Mark Stoops coached his team to an upset win over Louisville, came home and celebrated with the fans who had descended on Commonwealth Stadium, and then disappeared.
His whereabouts were no great mystery; he was back on the same recruiting trail that has yielded the players who elevated his program to the point where fans are dropping what they’re doing and heading out to celebrate a victory over their arch-rival. And Stoops enjoyed it, but he knew he needed even more players. So he left town.
A few days later he was back and catching up on some personal errands. On his way to the bank, he couldn’t help noticing how other drivers were honking their horns.
“Everybody starts beeping and waving and yelling at me, it was like, what’s going on, man?” Stoops said Monday. “It was just another normal day for me.”
Maybe for you, but not for these football fans. They’re all happy. Kentucky is going to a bowl game.
These are people who haven’t had the option of buying a bowl game ticket in six years and even then, in 2010, your hard-earned money would have landed you a seat at the Compass Bowl. Sure, it was at historic Legion Field, the very stadium where Bear Bryant and Shug Jordan used to exchange nasty glares. But it was in a part of Birmingham that, sadly, resembles a war zone these days.
The Cats will play in the sun.
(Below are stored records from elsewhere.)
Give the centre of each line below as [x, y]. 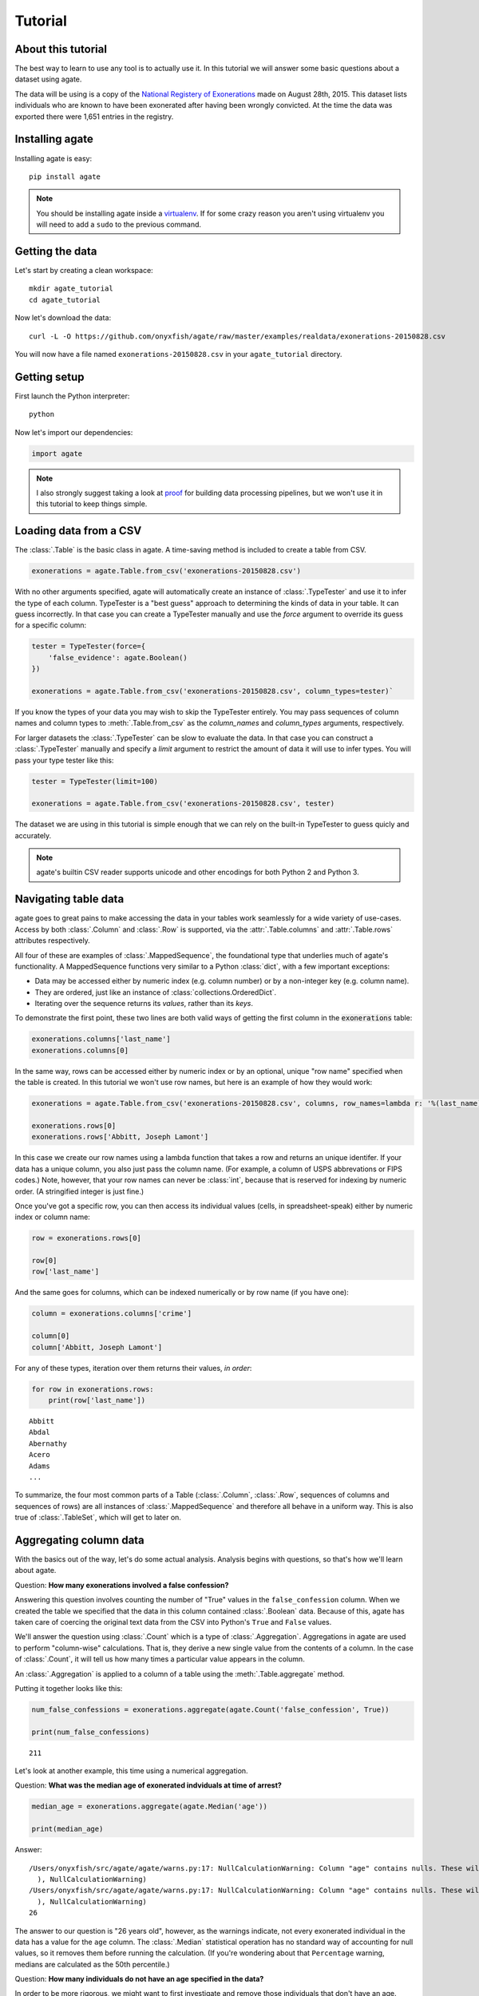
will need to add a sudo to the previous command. [119, 224]
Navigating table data [69, 899]
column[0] [51, 1336]
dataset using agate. [48, 79]
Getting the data [56, 251]
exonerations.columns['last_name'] [101, 1039]
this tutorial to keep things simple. [92, 504]
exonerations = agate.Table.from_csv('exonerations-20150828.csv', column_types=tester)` [213, 691]
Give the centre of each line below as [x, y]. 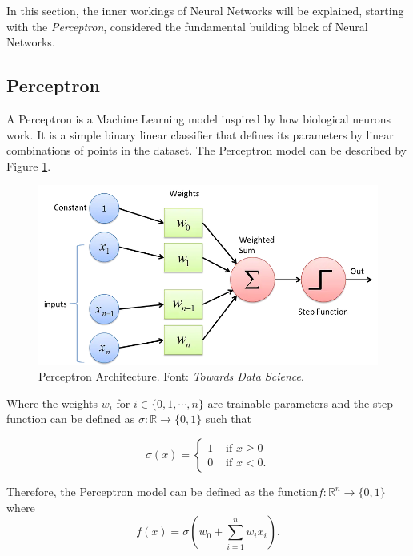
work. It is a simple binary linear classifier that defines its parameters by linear [200, 134]
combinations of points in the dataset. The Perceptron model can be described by [206, 150]
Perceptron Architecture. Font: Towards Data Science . [171, 376]
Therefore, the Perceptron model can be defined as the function [162, 492]
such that [229, 419]
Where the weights [52, 403]
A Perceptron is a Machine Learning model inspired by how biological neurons [198, 118]
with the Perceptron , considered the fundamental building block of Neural [187, 26]
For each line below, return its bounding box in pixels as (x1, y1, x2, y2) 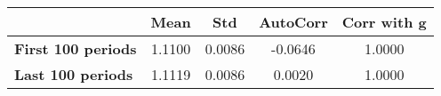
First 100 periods (14, 38, 137, 59)
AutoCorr (259, 12, 328, 32)
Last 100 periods (14, 64, 133, 84)
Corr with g (341, 12, 427, 32)
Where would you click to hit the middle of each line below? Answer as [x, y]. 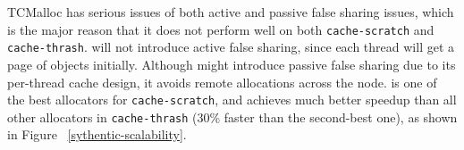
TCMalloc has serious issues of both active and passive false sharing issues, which [231, 12]
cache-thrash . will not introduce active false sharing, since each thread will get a [231, 47]
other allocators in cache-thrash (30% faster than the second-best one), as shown [232, 117]
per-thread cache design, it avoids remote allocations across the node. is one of [222, 82]
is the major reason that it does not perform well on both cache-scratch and [221, 29]
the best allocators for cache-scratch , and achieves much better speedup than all [232, 100]
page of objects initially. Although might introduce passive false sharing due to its [232, 64]
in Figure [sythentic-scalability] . [97, 134]

At least, that’s what you would expect from a city where the weather on New Year’s Eve usually ranges from 46 to 63 degrees. And you would think tickets would fly off the shelves to fans who actually began to complain a few years back about multiple trips to the Music City Bowl.
Of course, that was before bowl games disappeared from the UK football landscape. But now, thanks to a remarkable turnaround, the Wildcats have returned to the post-season. They get to hang around with all the other college football cool kids.
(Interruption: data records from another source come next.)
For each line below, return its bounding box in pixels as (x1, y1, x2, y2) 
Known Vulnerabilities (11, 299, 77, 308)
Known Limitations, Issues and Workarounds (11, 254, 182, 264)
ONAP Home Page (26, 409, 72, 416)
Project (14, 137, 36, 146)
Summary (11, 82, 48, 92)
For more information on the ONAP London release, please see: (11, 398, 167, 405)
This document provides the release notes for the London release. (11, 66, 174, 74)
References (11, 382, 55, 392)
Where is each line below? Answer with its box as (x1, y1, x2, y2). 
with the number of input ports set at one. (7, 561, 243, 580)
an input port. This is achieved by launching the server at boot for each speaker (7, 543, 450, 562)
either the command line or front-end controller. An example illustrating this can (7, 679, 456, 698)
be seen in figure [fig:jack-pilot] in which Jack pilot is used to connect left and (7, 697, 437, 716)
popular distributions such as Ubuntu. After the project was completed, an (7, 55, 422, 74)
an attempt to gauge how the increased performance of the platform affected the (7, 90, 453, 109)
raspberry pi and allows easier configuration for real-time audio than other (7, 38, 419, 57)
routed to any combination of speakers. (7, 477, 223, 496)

Being shut out of the bowl schedule, while all your other SEC pals get to play on national TV during the holidays, is like being relegated to the kids’ table on Easter Sunday. Yeah, you’re at the dinner but all you can do is watch the grown-ups eat and plan on the day you’ll actually get to pull up a chair.
Kentucky is front and center now, with a napkin tied around its neck, ready to dig in to all that bowl goodness: National exposure… extra practices… validation with recruits – those who have committed and some who may still be on the fence.
“We had 16 kids in this weekend, and that went very well,” Stoops said. They all got seats in Rupp Arena, where they experienced first-hand the full-throated roar of the Big Blue Nation. They also saw the coach who covets their services joining his newly-minted bowl team on the floor at halftime, soaking up a rousing ovation.
“They’ve worked hard. You guys know that,” Stoops said. “They’re a good group, so it was fun.”
And now it’s back to work, lifting and running and taking final exams. Stoops and his assistants will be back out recruiting, looking for another class that might help propel Kentucky into an even bigger bowl game. The Wildcats at one point were linked to five different slots.
They would have agreed to anything, after the late-season flameouts each of the last two years. The Nation, of course, would have accepted Nashville (grudgingly) and maybe Charlotte, but didn’t seem to want any part of Memphis or Shreveport. They wanted the sun.
And they got it, thanks to the job turned in by the Mark Stoops, his players and his staff. So if you see him in traffic, honk your horn.